My second surgery ten years later cost about the same, only this time I was conscientious about my physical therapy (figuring $25 copays twice a week for four months was worth a squeeze in the budget) and eighteen months later I go several days without even fearing a dislocation.

T. R. Reid has a new book out about health care, framed around his search for treatment for a “stiff shoulder”; he travels to nine countries and the U.S. to see what a doctor will recommend, on the current assumption that incentives and reimbursement of providers dictates care.

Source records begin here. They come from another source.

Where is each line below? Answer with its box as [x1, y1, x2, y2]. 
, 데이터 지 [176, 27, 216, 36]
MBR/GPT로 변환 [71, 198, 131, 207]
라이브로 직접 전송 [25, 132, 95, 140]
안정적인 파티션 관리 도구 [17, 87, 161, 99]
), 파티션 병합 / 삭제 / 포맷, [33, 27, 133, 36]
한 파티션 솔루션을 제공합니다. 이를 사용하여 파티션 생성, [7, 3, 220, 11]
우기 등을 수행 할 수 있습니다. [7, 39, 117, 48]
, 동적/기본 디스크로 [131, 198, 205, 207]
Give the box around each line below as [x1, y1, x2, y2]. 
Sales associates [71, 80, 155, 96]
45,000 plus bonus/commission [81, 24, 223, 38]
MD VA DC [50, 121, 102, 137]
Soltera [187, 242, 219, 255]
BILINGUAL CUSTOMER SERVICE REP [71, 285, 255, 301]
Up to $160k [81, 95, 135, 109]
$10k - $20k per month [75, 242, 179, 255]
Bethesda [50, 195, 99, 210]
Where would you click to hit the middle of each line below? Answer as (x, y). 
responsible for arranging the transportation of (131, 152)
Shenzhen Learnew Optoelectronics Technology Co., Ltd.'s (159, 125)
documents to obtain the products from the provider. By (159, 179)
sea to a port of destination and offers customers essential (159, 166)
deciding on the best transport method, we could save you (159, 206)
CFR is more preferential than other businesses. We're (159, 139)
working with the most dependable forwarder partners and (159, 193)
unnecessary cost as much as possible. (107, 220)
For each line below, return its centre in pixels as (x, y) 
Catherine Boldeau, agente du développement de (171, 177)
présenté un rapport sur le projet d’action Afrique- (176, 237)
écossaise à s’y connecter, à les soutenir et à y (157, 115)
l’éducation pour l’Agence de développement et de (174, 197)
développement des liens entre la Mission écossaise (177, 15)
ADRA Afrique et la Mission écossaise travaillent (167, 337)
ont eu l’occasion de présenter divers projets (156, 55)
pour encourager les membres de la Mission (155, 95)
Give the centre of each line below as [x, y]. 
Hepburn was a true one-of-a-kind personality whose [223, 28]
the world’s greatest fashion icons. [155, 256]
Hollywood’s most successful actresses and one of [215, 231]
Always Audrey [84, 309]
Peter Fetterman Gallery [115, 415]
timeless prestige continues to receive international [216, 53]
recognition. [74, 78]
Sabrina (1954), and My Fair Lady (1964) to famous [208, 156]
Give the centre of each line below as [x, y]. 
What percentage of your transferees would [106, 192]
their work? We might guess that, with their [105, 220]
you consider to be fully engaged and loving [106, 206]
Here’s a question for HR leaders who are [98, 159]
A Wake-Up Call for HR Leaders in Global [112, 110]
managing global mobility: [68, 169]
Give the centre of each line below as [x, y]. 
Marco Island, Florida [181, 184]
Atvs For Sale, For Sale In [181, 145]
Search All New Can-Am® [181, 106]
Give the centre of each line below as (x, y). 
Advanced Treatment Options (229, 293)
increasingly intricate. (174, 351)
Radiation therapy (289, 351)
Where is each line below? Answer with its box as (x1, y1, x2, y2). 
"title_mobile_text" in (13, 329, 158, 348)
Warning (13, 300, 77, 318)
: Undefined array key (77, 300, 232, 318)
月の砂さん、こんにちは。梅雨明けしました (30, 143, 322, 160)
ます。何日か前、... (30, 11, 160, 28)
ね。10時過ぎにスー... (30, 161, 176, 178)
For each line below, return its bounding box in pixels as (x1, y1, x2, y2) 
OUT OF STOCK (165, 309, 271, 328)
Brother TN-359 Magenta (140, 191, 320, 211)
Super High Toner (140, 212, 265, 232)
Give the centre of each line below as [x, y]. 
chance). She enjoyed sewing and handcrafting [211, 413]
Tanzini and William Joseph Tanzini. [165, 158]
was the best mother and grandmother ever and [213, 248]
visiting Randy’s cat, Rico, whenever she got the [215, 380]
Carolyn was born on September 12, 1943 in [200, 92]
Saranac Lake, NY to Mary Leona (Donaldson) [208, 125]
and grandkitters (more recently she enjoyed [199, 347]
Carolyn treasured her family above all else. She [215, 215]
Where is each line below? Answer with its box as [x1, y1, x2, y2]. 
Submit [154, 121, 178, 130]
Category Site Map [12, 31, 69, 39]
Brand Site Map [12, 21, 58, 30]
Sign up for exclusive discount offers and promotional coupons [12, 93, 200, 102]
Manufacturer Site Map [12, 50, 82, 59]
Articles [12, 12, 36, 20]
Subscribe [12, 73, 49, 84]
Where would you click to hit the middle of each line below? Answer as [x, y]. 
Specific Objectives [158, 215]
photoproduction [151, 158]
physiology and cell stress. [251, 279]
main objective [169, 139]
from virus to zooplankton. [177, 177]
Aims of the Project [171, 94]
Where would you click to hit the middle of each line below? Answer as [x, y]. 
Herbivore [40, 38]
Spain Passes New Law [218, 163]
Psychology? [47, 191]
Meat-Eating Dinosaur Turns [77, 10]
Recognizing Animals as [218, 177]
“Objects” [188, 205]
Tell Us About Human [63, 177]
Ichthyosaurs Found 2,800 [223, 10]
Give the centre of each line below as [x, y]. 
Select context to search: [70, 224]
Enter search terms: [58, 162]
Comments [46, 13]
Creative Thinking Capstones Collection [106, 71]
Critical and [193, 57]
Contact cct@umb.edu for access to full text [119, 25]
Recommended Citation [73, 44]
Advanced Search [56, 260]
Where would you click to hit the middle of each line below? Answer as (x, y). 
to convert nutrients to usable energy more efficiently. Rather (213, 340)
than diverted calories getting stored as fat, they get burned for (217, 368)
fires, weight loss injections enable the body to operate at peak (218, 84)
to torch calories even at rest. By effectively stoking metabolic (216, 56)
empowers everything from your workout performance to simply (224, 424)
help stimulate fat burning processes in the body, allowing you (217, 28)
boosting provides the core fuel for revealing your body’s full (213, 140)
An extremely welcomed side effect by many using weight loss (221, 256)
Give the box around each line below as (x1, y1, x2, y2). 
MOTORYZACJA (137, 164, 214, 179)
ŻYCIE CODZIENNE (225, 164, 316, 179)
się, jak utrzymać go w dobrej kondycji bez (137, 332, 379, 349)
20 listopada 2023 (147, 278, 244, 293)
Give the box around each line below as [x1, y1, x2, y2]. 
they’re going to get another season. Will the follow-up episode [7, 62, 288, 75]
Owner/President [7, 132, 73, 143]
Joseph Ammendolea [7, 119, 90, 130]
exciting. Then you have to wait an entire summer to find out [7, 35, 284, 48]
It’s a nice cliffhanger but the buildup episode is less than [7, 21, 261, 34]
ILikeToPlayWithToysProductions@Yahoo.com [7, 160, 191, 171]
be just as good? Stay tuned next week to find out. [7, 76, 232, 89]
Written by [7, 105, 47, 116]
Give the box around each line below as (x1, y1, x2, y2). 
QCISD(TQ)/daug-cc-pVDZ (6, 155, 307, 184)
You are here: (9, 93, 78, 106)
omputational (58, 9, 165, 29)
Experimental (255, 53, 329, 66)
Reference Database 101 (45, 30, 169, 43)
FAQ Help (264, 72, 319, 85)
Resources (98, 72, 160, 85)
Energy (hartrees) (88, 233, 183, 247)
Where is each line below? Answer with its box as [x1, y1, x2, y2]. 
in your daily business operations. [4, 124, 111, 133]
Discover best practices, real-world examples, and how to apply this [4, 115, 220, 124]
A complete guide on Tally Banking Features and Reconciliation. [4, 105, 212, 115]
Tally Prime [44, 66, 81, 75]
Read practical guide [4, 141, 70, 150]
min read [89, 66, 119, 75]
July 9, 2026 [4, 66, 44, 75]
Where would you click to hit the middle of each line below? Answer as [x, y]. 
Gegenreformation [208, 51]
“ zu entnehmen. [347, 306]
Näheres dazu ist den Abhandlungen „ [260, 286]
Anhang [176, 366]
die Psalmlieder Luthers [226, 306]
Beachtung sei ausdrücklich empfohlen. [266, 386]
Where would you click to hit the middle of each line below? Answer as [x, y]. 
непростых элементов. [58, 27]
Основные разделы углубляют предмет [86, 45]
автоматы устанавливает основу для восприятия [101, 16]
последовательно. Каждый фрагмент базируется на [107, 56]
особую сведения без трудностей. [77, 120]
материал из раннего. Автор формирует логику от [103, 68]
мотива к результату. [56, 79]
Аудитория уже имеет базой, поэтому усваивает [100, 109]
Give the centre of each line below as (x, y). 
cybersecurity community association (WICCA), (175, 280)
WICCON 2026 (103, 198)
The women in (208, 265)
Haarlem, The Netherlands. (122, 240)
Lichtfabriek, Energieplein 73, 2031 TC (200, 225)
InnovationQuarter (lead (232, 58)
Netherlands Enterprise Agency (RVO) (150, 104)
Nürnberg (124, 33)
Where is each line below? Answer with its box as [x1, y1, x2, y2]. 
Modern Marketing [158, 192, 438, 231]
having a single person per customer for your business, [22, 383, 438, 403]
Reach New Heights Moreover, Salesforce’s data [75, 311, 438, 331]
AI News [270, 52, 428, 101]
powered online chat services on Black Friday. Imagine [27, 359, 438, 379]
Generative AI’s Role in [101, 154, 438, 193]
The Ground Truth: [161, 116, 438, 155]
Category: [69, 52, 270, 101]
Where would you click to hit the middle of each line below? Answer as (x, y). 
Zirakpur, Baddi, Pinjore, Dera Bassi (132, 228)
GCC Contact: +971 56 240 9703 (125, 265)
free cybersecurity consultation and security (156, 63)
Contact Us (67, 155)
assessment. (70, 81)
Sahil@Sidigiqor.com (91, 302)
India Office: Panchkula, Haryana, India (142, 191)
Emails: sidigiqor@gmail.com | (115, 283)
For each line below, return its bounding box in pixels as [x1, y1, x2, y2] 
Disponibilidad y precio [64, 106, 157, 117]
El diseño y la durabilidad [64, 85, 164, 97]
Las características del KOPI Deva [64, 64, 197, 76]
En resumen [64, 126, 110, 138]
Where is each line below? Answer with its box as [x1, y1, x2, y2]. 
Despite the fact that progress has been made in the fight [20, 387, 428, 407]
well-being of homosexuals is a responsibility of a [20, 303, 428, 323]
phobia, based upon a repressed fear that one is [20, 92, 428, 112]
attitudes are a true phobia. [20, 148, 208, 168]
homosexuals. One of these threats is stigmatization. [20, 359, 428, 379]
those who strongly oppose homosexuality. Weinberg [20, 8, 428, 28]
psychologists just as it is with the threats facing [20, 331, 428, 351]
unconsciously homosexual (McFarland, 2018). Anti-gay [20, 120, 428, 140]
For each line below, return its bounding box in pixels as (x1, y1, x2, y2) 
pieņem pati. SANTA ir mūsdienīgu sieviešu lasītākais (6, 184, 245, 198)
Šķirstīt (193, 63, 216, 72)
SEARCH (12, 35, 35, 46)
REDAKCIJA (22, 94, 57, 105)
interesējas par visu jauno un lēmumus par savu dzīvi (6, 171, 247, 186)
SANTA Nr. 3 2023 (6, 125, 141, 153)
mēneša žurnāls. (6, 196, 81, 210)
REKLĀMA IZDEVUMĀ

The different reactions to his chronic problem (hopefully described more in depth in the book) are fascinating, and supposedly provide a a worthwhile baseline for comparing health care systems.

But I’m not buying it. Reid’s orthopedic surgeon in Colorado is “quick to recommend a shoulder replacement.” Few foreign doctors consider this a wise course of treatment, instead suggesting physical therapy, second opinions, steroid injections, etc, with the obvious conclusion being drawn that the American system is whacked because specialists are so eager to recommend the most invasive, expensive treatment.

And this is why I have a real problem with all the discussions of the American health care system (and many other political issues). Reid’s anecdotal evidence (praised in The New York Times as an “unusually well-controlled experiment”) doesn’t resemble my own experience in any way. What kind of journalism is it to call one man’s self-reported consultations as any kind of “experiment,” let alone a “controlled” one?

And how can I take policy suggestions seriously from someone who is, in direct contradiction to my own experience, so sensationally selective in his analysis?

I saw orthopedic surgeons in New York, Florida, and Utah about my shoulder. Each one said the same thing: that surgery was necessary, that physical therapy afterward was imperative, that I’d never play tennis again.

The orthopedic surgeon I saw in Cairo (reportedly the top guy in Egypt) said the same thing.

But what about the shoulder replacement? Surely one of those money-crazed American orthopedists suggested that? Actually, no. In fact, I begged my last surgeon for a total joint replacement after my grandma’s knee replacement allowed her to hike like a forty-year old again. And (maybe he hadn’t seen the fee schedule comparison recently?) he said it wasn’t a good idea, that joint replacements are last resorts, and that we could expect better outcomes with a new (much cheaper) laproscopic procedure.

And he was right.

So I’m left floundering when it comes to health care reform. Is more government regulation the answer, or less? If wonks and journalists describe a health care system (especially health care providers) I don’t even recognize, why would I trust their analysis of the causes, characteristics, and solutions to the problem? If they misrepresent the American system so egregiously, how can I learn from their (seemingly competent) assessment of how we already incorporate many parts of each country’s system?

If this is the best reporting our “free” press can provide, I think we’re screwed.